Читаем Очерки русского благочестия. Строители духа на родине и чужбине полностью

Стремление не отстать от всего передового, того «передового», что нам навязано, но нам чуждо, стремление воспринимать только внешность, не заглядывая в сущность, – это стремление нашло свое выражение и в криках о самоуправлении, нашей отсталости и в общих брюзжаниях и недовольстве всем настоящим. Но что отражают эти крики? Желание сделать реверанс тем, кто не считает нас даже достойными себя, желание сказать, что я один умный, а вы все глупы? Какая наивность, какое недомыслие! Мы и не подозреваем того, как смеются над нами наши западные учители, с какою жадностью следят за каждым движением нашей общественной мысли, не замечаем, вероятно, и расставленных нам сетей, иначе право бы сумели проявить в чем-либо более ярком и свой национальный эгоизм. И где теперь та почва, на которой сталкивались бы люди даже одинаковых положений?! Нет такой почвы, ибо каждый пошел своею дорогой и никогда не встретится, а если и встретится, то сделает вид, что не замечает. Вот они, эти причины и непонимания и недоверия друг к другу, недоверия к правительству, недоверия и к агентам его.
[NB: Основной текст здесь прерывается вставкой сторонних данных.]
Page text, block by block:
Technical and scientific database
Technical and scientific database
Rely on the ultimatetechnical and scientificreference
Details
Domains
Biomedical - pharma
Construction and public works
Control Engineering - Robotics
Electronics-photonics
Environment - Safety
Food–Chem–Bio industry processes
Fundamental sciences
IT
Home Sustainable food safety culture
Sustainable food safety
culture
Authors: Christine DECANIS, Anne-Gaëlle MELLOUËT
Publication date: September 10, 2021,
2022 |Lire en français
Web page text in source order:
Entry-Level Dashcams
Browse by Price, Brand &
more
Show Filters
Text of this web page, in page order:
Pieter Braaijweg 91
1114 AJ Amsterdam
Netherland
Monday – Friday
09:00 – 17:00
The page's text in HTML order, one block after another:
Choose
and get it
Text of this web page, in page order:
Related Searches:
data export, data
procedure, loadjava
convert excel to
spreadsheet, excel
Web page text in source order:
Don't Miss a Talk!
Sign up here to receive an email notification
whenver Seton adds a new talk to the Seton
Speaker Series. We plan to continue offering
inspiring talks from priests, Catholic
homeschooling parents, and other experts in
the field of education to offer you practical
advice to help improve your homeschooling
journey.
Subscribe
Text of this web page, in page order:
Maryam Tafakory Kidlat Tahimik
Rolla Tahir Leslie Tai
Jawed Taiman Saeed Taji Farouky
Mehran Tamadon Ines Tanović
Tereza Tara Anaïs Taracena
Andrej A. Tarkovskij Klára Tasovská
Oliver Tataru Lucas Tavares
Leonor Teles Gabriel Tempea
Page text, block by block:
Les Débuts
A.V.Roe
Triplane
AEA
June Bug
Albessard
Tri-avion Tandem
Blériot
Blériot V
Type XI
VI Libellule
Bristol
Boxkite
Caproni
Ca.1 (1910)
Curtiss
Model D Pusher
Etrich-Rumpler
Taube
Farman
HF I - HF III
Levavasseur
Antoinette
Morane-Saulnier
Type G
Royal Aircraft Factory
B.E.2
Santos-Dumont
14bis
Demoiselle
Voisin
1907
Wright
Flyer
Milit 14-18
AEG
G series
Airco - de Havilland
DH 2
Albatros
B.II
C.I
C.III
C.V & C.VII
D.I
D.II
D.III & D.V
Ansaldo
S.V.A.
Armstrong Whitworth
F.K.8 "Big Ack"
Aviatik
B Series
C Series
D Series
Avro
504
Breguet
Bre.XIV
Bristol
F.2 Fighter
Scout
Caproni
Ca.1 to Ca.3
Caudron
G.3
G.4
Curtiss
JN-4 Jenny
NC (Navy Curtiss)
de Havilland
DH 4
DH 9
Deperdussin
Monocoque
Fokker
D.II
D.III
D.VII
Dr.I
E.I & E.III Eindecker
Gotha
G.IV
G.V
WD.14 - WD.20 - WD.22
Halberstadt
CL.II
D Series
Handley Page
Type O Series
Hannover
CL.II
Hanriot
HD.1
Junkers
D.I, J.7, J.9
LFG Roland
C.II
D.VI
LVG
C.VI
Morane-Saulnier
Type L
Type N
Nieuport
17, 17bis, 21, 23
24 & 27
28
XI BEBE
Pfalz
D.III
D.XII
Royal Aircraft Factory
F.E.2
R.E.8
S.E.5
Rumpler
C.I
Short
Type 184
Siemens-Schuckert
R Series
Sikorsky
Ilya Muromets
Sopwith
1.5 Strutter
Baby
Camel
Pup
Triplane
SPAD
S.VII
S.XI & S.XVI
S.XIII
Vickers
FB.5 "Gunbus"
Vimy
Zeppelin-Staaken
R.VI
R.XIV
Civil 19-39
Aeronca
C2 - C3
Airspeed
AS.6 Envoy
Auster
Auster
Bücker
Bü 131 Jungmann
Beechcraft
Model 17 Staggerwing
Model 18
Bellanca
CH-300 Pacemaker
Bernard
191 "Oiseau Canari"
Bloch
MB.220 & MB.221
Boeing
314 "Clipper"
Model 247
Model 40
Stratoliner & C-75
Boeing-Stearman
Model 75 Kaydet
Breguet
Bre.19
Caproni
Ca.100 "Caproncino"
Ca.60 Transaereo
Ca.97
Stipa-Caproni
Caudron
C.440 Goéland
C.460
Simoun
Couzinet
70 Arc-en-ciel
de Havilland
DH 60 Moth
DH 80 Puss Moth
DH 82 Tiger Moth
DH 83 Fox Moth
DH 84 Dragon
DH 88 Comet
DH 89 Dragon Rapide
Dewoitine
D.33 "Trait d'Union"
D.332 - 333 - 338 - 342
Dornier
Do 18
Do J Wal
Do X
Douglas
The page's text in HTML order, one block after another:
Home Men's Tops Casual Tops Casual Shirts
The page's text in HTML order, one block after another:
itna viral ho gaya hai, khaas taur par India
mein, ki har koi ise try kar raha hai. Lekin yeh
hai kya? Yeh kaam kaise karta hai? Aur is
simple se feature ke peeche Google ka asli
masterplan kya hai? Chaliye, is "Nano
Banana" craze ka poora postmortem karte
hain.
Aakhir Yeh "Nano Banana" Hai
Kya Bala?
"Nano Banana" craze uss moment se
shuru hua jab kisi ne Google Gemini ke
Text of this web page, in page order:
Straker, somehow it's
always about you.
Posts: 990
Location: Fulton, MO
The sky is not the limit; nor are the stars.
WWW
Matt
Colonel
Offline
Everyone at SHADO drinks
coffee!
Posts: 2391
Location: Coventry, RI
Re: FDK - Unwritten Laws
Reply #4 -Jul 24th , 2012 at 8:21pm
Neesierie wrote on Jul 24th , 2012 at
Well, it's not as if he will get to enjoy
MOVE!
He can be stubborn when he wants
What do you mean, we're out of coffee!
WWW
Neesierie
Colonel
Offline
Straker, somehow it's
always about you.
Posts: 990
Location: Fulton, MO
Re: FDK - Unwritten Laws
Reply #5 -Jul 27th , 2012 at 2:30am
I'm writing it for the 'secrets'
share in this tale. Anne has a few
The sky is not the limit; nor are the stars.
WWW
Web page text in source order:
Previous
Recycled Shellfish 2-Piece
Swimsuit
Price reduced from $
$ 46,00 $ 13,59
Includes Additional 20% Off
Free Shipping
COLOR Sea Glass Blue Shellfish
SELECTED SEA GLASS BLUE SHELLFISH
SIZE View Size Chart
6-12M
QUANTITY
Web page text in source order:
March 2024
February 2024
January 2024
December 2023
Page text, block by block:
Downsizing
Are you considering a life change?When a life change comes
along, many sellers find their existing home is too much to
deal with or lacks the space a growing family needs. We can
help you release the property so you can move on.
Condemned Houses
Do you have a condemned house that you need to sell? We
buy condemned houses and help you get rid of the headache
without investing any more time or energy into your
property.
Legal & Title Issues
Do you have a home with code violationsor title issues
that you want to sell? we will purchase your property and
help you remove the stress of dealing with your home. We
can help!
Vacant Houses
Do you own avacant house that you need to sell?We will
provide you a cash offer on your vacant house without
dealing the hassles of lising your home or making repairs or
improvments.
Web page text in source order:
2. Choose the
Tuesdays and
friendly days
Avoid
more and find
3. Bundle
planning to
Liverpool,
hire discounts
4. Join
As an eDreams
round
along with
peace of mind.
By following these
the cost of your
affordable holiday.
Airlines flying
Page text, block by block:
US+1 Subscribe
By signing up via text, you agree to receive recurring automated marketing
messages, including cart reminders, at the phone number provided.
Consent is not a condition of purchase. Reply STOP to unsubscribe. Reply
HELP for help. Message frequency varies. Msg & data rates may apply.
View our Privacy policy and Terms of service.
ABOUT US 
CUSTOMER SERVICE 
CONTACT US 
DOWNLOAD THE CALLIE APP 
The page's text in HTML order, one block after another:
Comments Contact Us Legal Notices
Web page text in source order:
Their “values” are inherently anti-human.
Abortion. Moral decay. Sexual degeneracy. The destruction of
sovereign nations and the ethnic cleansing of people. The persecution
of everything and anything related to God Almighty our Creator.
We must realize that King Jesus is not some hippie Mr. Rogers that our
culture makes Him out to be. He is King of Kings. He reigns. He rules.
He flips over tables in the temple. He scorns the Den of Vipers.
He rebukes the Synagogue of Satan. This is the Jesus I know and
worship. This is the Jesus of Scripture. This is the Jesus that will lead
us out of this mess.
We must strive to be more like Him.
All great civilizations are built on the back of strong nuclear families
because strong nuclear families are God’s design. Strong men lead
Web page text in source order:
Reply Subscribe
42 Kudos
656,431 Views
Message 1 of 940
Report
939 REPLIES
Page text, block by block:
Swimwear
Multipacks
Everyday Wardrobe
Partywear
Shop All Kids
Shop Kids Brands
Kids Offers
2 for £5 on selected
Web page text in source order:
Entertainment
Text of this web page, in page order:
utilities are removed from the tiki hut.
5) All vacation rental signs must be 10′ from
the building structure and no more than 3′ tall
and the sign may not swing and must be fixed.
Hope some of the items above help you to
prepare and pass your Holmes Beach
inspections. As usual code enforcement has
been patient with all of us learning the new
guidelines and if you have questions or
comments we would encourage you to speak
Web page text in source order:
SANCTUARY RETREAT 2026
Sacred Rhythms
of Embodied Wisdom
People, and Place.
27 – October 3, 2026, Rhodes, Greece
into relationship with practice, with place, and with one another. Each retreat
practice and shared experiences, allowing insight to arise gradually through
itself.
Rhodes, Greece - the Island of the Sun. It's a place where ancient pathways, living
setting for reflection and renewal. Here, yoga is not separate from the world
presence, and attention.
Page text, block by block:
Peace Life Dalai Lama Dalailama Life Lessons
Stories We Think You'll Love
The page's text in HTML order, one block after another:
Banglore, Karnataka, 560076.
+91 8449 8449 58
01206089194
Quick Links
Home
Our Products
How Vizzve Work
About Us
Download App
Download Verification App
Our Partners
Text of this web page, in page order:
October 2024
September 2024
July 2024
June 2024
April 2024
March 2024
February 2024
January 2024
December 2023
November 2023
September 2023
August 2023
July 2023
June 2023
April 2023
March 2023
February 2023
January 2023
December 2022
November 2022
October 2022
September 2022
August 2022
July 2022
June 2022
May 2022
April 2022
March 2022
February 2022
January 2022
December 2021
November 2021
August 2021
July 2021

Чем же иначе объяснить себе такую, например, фразу: «Мы – земцы, вы – чиновники». Надеюсь, не я один ее слышал. Чем же объяснить этот антагонизм между правительством и обществом, между обществом и Церковью, между чиновниками и не чиновниками; чем объяснить эту уверенность, что чиновник, как таковой, не имеет ни души ни сердца, что малейшая попытка его показать и свою душу и свое сердце вызывает у либералов молчаливое «timeo Danaos et dona ferentes»[84].

Правда, чиновный мир действительно окован оковами «панформализма», но ведь и на это имеются свои причины. Мне кажется даже, что чем человек добрее, тем большим формалистом он будет казаться. Различие положений меняет точку зрения и при общности взглядов. Сердечно добрый человек, оставаясь таковым в частной жизни, сделавшись начальником, обязанный стоять на страже интересов разных людей, поневоле должен быть только справедливым и не забывать, что прощение виноватого есть наказание правого.

И естественно, что первому он всегда будет казаться формалистом, а может быть даже извергом.

Но именно в этом и трагизм положения каждого начальника, от великого и до малого. Каждому начальнику известно и знакомо сознание неизбежности казаться иногда не тем, чем он есть; в большей или меньшей степени каждый начальник испытывает от такого сознания нравственную неудовлетворенность духа, но как выйти из этого положения? Неужели променять долг службы на популярность? Но так ведь и делают, и едва ли у нас уж так много «формалистов»?

Сколько у нас сердечно добрых чиновников, которые особенно тщательно драпируются в тогу формализма только потому, что слабы и не умеют другим способом сохранить свой авторитет и престиж своей власти? Но такие люди только слабы, только добры, и кто знает, как тяжело, как чувствительно для них бремя несомой ими власти. Сильный человек, конечно, обойдется и без этой декорации формализма, но едва ли только потому, что сердце его мягче. И если можно упрекнуть наших чиновников в чем-либо, то меньше всего в формализме, а скорее в непонятном бравировании быть не чиновником в собственном смысле, т. е. органом твердой и беспристрастной правительственной власти, а в стремлении казаться, в угоду обществу, передовыми либералами, в умении писать только такие бумаги, которые начинаются словами: «С одной стороны, конечно, но с другой, нельзя не сказать» и т. д., в каком-то феерическом космополитизме.

Нет, что-то говорит мне, что дело не в этом, что не при чем тут ни качества чиновника, ни отношение его к службе, ни преклонение пред формализмом; что-то шепчет мне на ухо, что и здесь замешана всё та же причина: он «орган бюрократической опеки, задерживающей развитие самодеятельности общественной и личной».

Иначе, право, не слышно было бы «мы – земцы, вы – чиновники». Непонятен для меня такой антагонизм между детьми одного Бога и подданными одного Царя. Но он был всегда и будет существовать, этот антагонизм, до тех пор, пока мы не признаем, что в решении общегосударственных вопросов допустима лишь общегосударственная точка зрения, а не точки зрения Петра Ивановича и Ивана Петровича.